2026-04-16T10:10:23Z

commit fd8274318dc475fe75d10c9b588c4af38d451c91 parent 711df365354d81be00d01bce2428e7c283e0ec2b Author: Brian Graham Date: Thu, 16 Apr 2026 12:10:23 +0200 Add human labels for 3 more calibration runs bbb70053 (haiku-4.5 DOM) flagged as very laggy -- playable but the lag hurts playability. c1013100 (gemma-4-26b) fails to load. e047cf3a (haiku-4.5) plays fully. Co-Authored-By: Claude Opus 4.6 (1M context)

Retag 176 pre-provider anthropic runs with prov=anth in cell_id

2026-04-16T09:58:46Z

commit 711df365354d81be00d01bce2428e7c283e0ec2b parent f801efc9b7f7880049fdeeeed53d55f0ecae5ecc Author: Brian Graham Date: Thu, 16 Apr 2026 11:58:46 +0200 Retag 176 pre-provider anthropic runs with prov=anth in cell_id These runs were created before the 'provider' axis was introduced. The earlier legacy migration added provider='anthropic' to each meta.json but didn't regenerate cell_ids to include the prov=anth segment, leaving them invisible to the current main_effects coverage check even though the run data itself was intact. This pass rebuilds each cell_id with the current AXIS_ABBREV/VALUE_ABBREV logic, renames run and artifact directories, updates meta.json's cell_id and run_id, and rewrites results/index.jsonl. Collisions where a post-provider run already occupied the target slot were resolved by bumping run_num (Option C: kept both as additional replicates). Impact: - haiku-4.5: 73 retagged - sonnet-4.6: 52 retagged - opus-4.6: 51 retagged - 194 total anthropic runs preserved, none deleted Co-Authored-By: Claude Opus 4.6 (1M context)
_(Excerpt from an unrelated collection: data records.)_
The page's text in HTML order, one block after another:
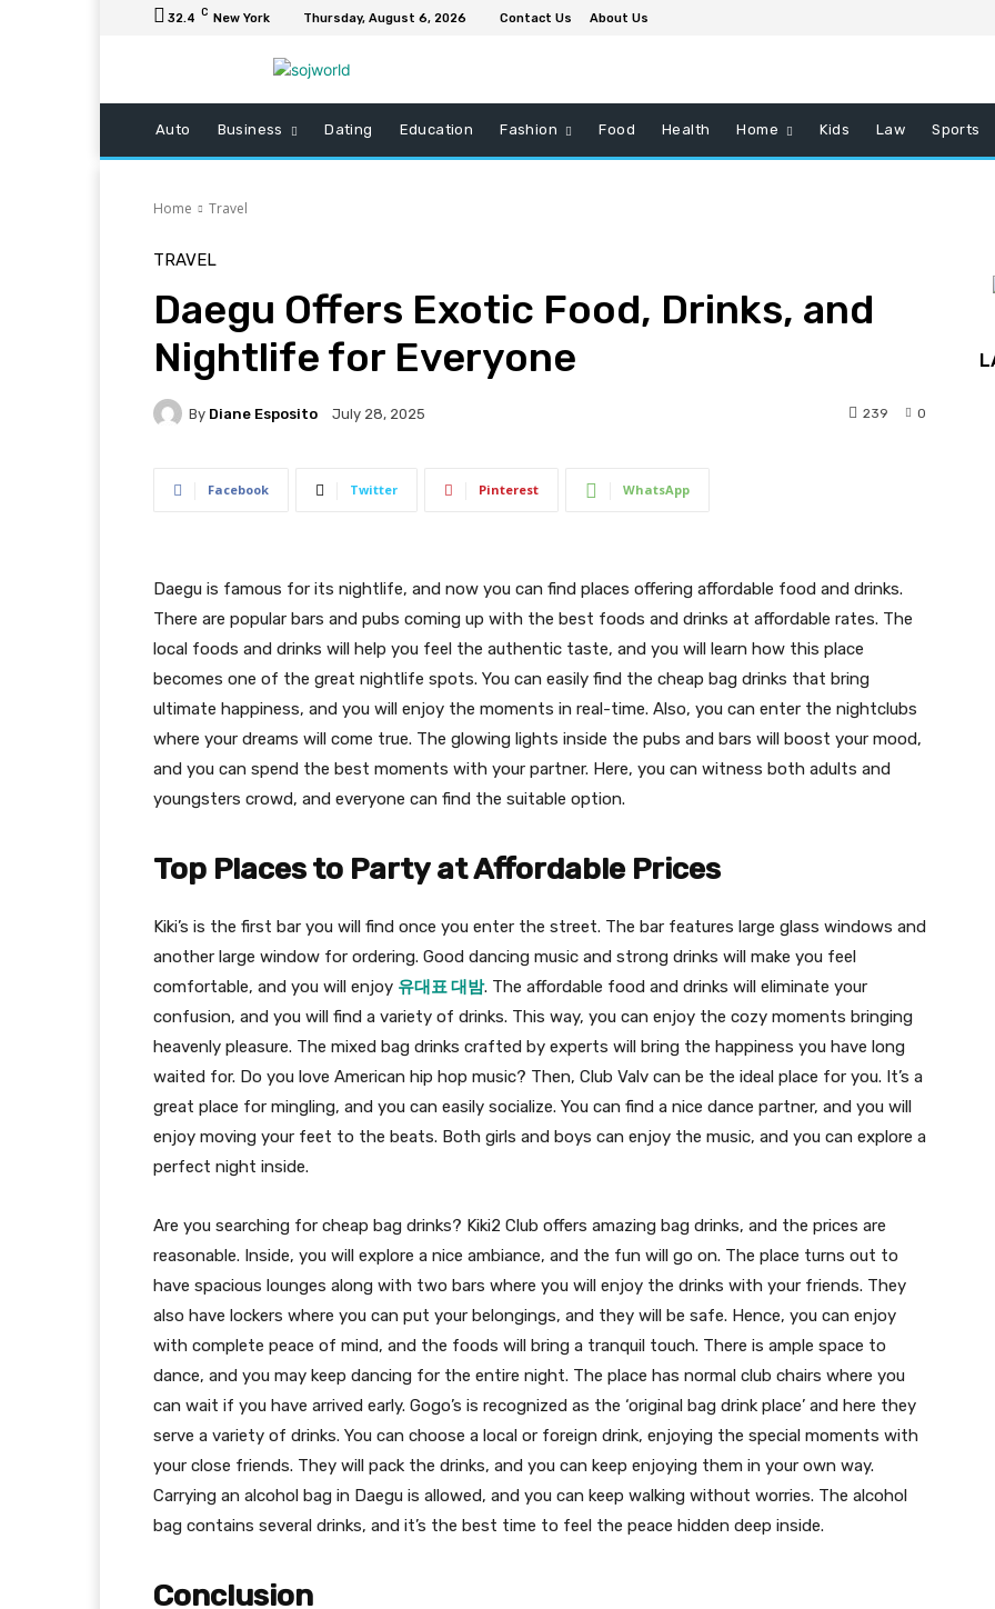
32.4 C New York Thursday, August 6, 2026 Contact Us About Us
Auto Business Dating Education Fashion Food Health Home Kids Law Sports
Home Travel
TRAVEL
Daegu Offers Exotic Food, Drinks, and
Nightlife for Everyone
By Diane Esposito July 28, 2025 0
239
Facebook Twitter Pinterest WhatsApp
Daegu is famous for its nightlife, and now you can find places offering affordable food and drinks.
There are popular bars and pubs coming up with the best foods and drinks at affordable rates. The
local foods and drinks will help you feel the authentic taste, and you will learn how this place
becomes one of the great nightlife spots. You can easily find the cheap bag drinks that bring
ultimate happiness, and you will enjoy the moments in real-time. Also, you can enter the nightclubs
where your dreams will come true. The glowing lights inside the pubs and bars will boost your mood,
and you can spend the best moments with your partner. Here, you can witness both adults and
youngsters crowd, and everyone can find the suitable option.
Top Places to Party at Affordable Prices
Kiki’s is the first bar you will find once you enter the street. The bar features large glass windows and
another large window for ordering. Good dancing music and strong drinks will make you feel
comfortable, and you will enjoy 유대표 대밤. The affordable food and drinks will eliminate your
confusion, and you will find a variety of drinks. This way, you can enjoy the cozy moments bringing
heavenly pleasure. The mixed bag drinks crafted by experts will bring the happiness you have long
waited for. Do you love American hip hop music? Then, Club Valv can be the ideal place for you. It’s a
great place for mingling, and you can easily socialize. You can find a nice dance partner, and you will
enjoy moving your feet to the beats. Both girls and boys can enjoy the music, and you can explore a
perfect night inside.
Are you searching for cheap bag drinks? Kiki2 Club offers amazing bag drinks, and the prices are
reasonable. Inside, you will explore a nice ambiance, and the fun will go on. The place turns out to
have spacious lounges along with two bars where you will enjoy the drinks with your friends. They
also have lockers where you can put your belongings, and they will be safe. Hence, you can enjoy
with complete peace of mind, and the foods will bring a tranquil touch. There is ample space to
dance, and you may keep dancing for the entire night. The place has normal club chairs where you
can wait if you have arrived early. Gogo’s is recognized as the ‘original bag drink place’ and here they
serve a variety of drinks. You can choose a local or foreign drink, enjoying the special moments with
your close friends. They will pack the drinks, and you can keep enjoying them in your own way.
Carrying an alcohol bag in Daegu is allowed, and you can keep walking without worries. The alcohol
bag contains several drinks, and it’s the best time to feel the peace hidden deep inside.
Conclusion
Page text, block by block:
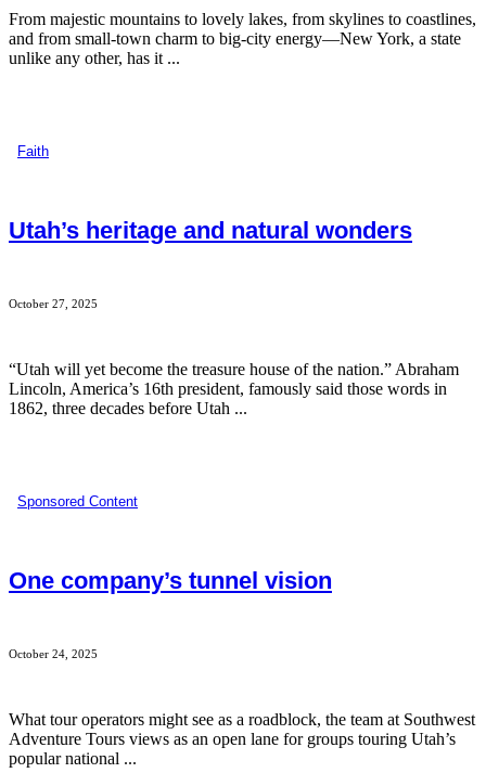
From majestic mountains to lovely lakes, from skylines to coastlines,
and from small-town charm to big-city energy—New York, a state
unlike any other, has it ...
Faith
Utah’s heritage and natural wonders
October 27, 2025
“Utah will yet become the treasure house of the nation.” Abraham
Lincoln, America’s 16th president, famously said those words in
1862, three decades before Utah ...
Sponsored Content
One company’s tunnel vision
October 24, 2025
What tour operators might see as a roadblock, the team at Southwest
Adventure Tours views as an open lane for groups touring Utah’s
popular national ...
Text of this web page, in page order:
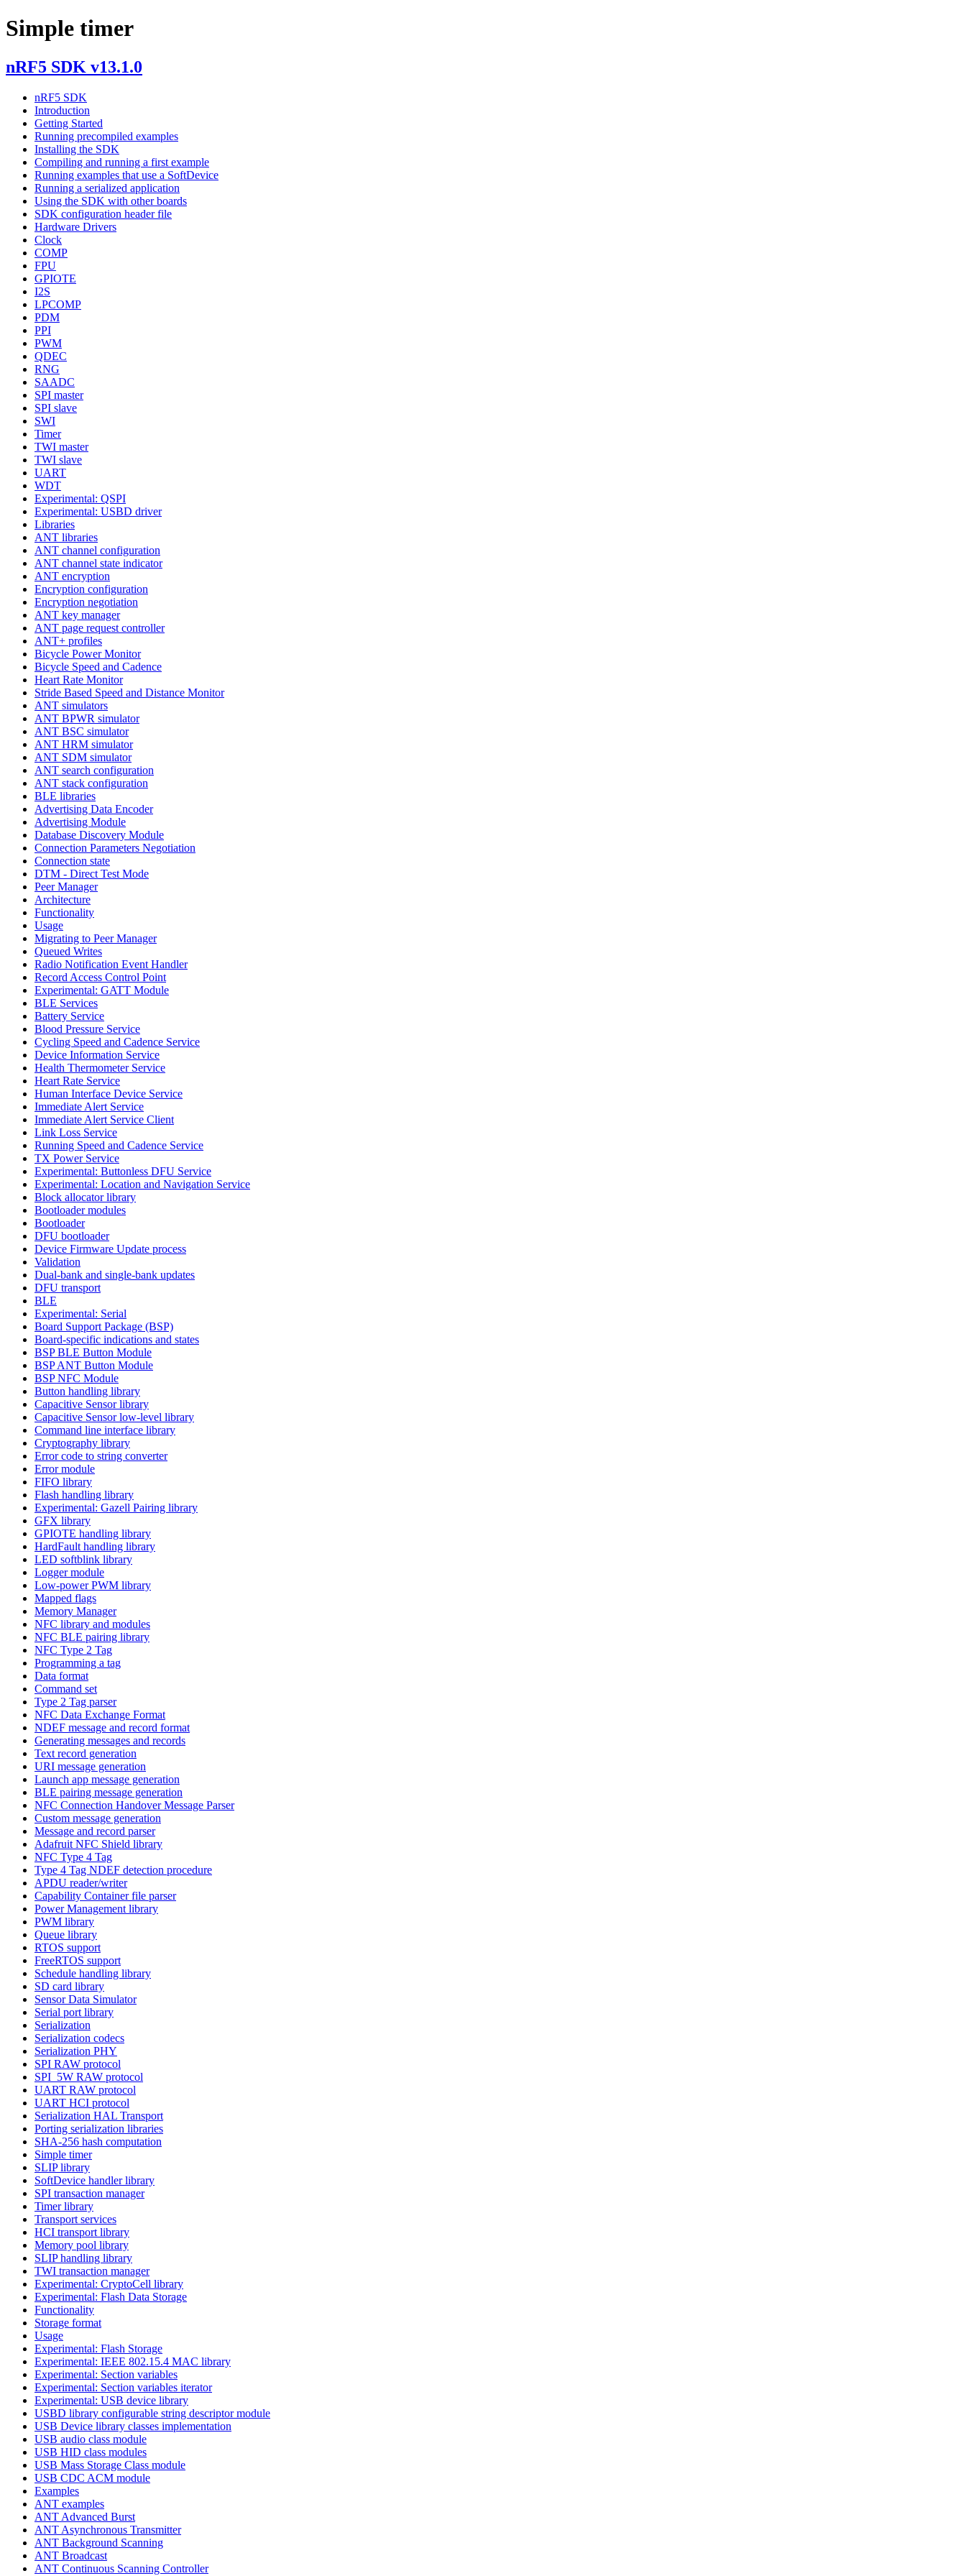
Simple timer
nRF5 SDK v13.1.0
nRF5 SDK
Introduction
Getting Started
Running precompiled examples
Installing the SDK
Compiling and running a first example
Running examples that use a SoftDevice
Running a serialized application
Using the SDK with other boards
SDK configuration header file
Hardware Drivers
Clock
COMP
FPU
GPIOTE
I2S
LPCOMP
PDM
PPI
PWM
QDEC
RNG
SAADC
SPI master
SPI slave
SWI
Timer
TWI master
TWI slave
UART
WDT
Experimental: QSPI
Experimental: USBD driver
Libraries
ANT libraries
ANT channel configuration
ANT channel state indicator
ANT encryption
Encryption configuration
Encryption negotiation
ANT key manager
ANT page request controller
ANT+ profiles
Bicycle Power Monitor
Bicycle Speed and Cadence
Heart Rate Monitor
Stride Based Speed and Distance Monitor
ANT simulators
ANT BPWR simulator
ANT BSC simulator
ANT HRM simulator
ANT SDM simulator
ANT search configuration
ANT stack configuration
BLE libraries
Advertising Data Encoder
Advertising Module
Database Discovery Module
Connection Parameters Negotiation
Connection state
DTM - Direct Test Mode
Peer Manager
Architecture
Functionality
Usage
Migrating to Peer Manager
Queued Writes
Radio Notification Event Handler
Record Access Control Point
Experimental: GATT Module
BLE Services
Battery Service
Blood Pressure Service
Cycling Speed and Cadence Service
Device Information Service
Health Thermometer Service
Heart Rate Service
Human Interface Device Service
Immediate Alert Service
Immediate Alert Service Client
Link Loss Service
Running Speed and Cadence Service
TX Power Service
Experimental: Buttonless DFU Service
Experimental: Location and Navigation Service
Block allocator library
Bootloader modules
Bootloader
DFU bootloader
Device Firmware Update process
Validation
Dual-bank and single-bank updates
DFU transport
BLE
Experimental: Serial
Board Support Package (BSP)
Board-specific indications and states
BSP BLE Button Module
BSP ANT Button Module
BSP NFC Module
Button handling library
Capacitive Sensor library
Capacitive Sensor low-level library
Command line interface library
Cryptography library
Error code to string converter
Error module
FIFO library
Flash handling library
Experimental: Gazell Pairing library
GFX library
GPIOTE handling library
HardFault handling library
LED softblink library
Logger module
Low-power PWM library
Mapped flags
Memory Manager
NFC library and modules
NFC BLE pairing library
NFC Type 2 Tag
Programming a tag
Data format
Command set
Type 2 Tag parser
NFC Data Exchange Format
NDEF message and record format
Generating messages and records
Text record generation
URI message generation
Launch app message generation
BLE pairing message generation
NFC Connection Handover Message Parser
Custom message generation
Message and record parser
Adafruit NFC Shield library
NFC Type 4 Tag
Type 4 Tag NDEF detection procedure
APDU reader/writer
Capability Container file parser
Power Management library
PWM library
Queue library
RTOS support
FreeRTOS support
Schedule handling library
SD card library
Sensor Data Simulator
Serial port library
Serialization
Serialization codecs
Serialization PHY
SPI RAW protocol
SPI_5W RAW protocol
UART RAW protocol
UART HCI protocol
Serialization HAL Transport
Porting serialization libraries
SHA-256 hash computation
Simple timer
SLIP library
SoftDevice handler library
SPI transaction manager
Timer library
Transport services
HCI transport library
Memory pool library
SLIP handling library
TWI transaction manager
Experimental: CryptoCell library
Experimental: Flash Data Storage
Functionality
Storage format
Usage
Experimental: Flash Storage
Experimental: IEEE 802.15.4 MAC library
Experimental: Section variables
Experimental: Section variables iterator
Experimental: USB device library
USBD library configurable string descriptor module
USB Device library classes implementation
USB audio class module
USB HID class modules
USB Mass Storage Class module
USB CDC ACM module
Examples
ANT examples
ANT Advanced Burst
ANT Asynchronous Transmitter
ANT Background Scanning
ANT Broadcast
ANT Continuous Scanning Controller

Add human trial labels for 4 calibration runs

2026-04-16T07:54:00Z

commit f801efc9b7f7880049fdeeeed53d55f0ecae5ecc parent 2fae566a4db8aae4b68eb9a4ff587a6a8e4245a2 Author: Brian Graham Date: Thu, 16 Apr 2026 09:54:00 +0200 Add human trial labels for 4 calibration runs Covers qwen-3.6-plus, haiku-4.5, opus-4.6, glm-5.1 (each with strat=usub or strat=none). All four are reported playable by the human tester but the bot currently scores them near zero because renderer detection fails (renderer=unknown, grid_detected=false), so aggregate bot-vs-human agreement drops to 47.6%. Co-Authored-By: Claude Opus 4.6 (1M context)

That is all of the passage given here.